(Beginning of MATERIAL TO PROCESS)

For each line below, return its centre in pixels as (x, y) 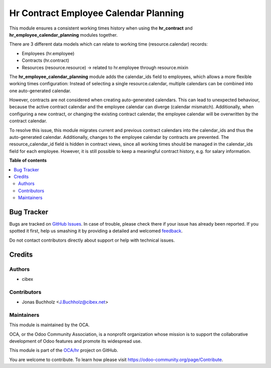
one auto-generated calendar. (40, 91)
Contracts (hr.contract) (46, 61)
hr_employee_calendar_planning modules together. (63, 35)
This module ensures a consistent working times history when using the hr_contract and (101, 28)
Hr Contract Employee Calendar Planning (97, 13)
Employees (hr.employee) (48, 53)
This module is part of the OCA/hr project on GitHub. (64, 350)
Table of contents (28, 160)
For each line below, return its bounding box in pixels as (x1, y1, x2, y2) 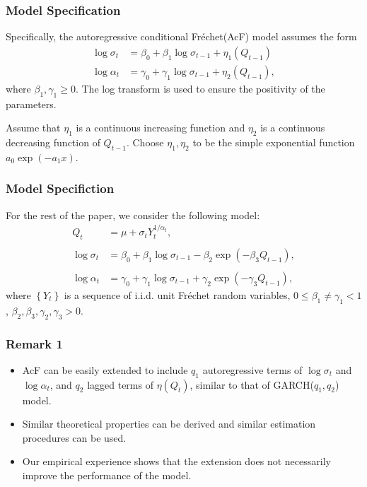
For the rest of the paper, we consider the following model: (6, 207, 260, 222)
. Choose (126, 135, 164, 150)
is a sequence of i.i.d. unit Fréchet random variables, (64, 288, 291, 303)
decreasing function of (6, 135, 100, 150)
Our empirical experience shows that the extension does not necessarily (22, 454, 331, 469)
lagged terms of (87, 377, 153, 392)
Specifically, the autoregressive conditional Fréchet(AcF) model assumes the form (6, 29, 357, 44)
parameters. (6, 96, 57, 111)
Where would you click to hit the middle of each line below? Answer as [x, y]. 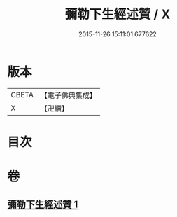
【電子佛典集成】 [68, 95]
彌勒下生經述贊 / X [118, 14]
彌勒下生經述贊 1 [43, 205]
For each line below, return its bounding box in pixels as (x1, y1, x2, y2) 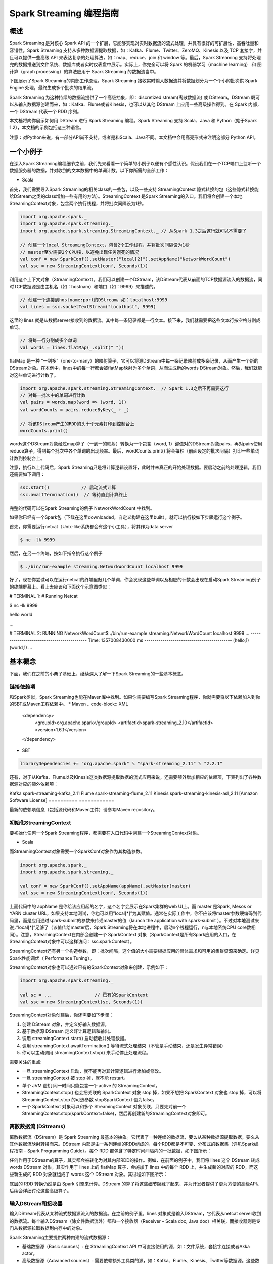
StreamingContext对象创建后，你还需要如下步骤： (9, 1012, 114, 1018)
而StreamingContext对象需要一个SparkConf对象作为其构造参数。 (9, 848, 145, 854)
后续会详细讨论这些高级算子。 (9, 1188, 72, 1194)
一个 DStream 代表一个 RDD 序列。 (9, 108, 82, 114)
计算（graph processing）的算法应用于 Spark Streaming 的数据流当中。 (9, 68, 159, 74)
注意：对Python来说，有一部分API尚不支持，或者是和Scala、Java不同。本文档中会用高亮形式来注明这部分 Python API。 (9, 134, 259, 140)
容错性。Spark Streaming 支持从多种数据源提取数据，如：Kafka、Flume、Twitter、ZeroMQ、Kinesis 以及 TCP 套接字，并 (9, 47, 262, 53)
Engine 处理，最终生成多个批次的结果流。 (9, 85, 96, 91)
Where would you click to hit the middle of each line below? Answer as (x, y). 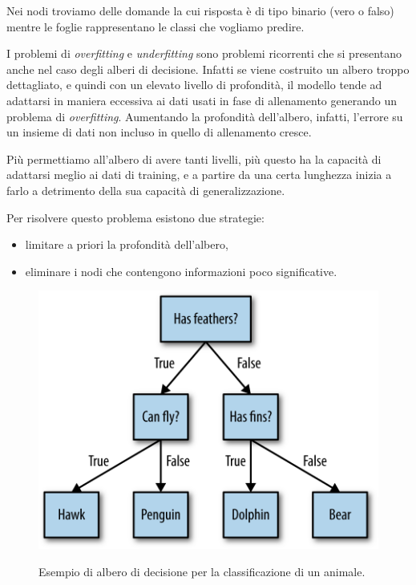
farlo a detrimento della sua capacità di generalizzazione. (146, 190)
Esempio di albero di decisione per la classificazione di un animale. (202, 571)
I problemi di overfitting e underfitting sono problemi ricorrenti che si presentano (204, 53)
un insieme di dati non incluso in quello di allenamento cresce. (159, 132)
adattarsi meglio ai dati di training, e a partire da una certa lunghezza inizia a (199, 175)
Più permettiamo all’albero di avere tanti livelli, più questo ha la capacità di (194, 158)
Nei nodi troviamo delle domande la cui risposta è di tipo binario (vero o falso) (200, 10)
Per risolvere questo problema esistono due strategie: (135, 217)
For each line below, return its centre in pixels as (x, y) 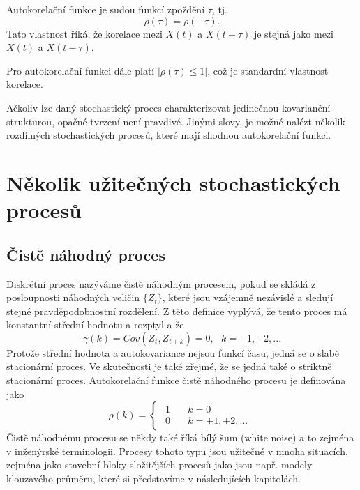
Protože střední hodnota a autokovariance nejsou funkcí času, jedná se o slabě (173, 352)
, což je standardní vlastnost (268, 70)
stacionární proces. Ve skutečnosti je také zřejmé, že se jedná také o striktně (169, 366)
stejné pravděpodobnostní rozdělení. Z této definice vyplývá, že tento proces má (177, 311)
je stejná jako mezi (293, 33)
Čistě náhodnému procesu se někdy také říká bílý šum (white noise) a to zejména (180, 437)
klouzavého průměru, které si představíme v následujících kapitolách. (153, 478)
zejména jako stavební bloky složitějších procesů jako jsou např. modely (159, 465)
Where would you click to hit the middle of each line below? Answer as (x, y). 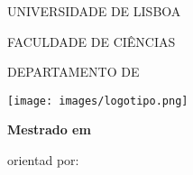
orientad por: (43, 160)
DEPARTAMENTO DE (74, 72)
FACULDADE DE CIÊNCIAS (92, 41)
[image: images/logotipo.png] (98, 101)
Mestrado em (49, 129)
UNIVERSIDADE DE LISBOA (94, 11)
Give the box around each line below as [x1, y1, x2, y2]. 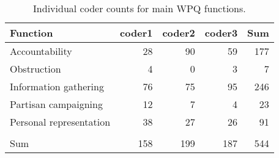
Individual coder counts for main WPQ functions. [33, 1, 246, 15]
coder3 [204, 26, 238, 40]
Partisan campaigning [10, 97, 103, 111]
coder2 [162, 26, 195, 40]
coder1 [120, 26, 153, 40]
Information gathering [10, 79, 104, 93]
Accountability [10, 44, 72, 58]
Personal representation [10, 115, 111, 129]
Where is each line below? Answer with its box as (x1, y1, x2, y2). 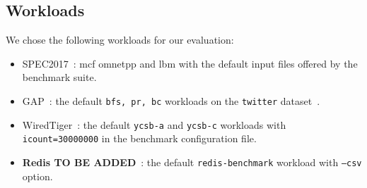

(End of MATERIAL TO PROCESS)

> **THE PROBLEM**:
Every line above that includes the word "capacità" must appear in the answer.

> **TASK ANSWER**:
farlo a detrimento della sua capacità di generalizzazione. (146, 190)
Più permettiamo all’albero di avere tanti livelli, più questo ha la capacità di (194, 158)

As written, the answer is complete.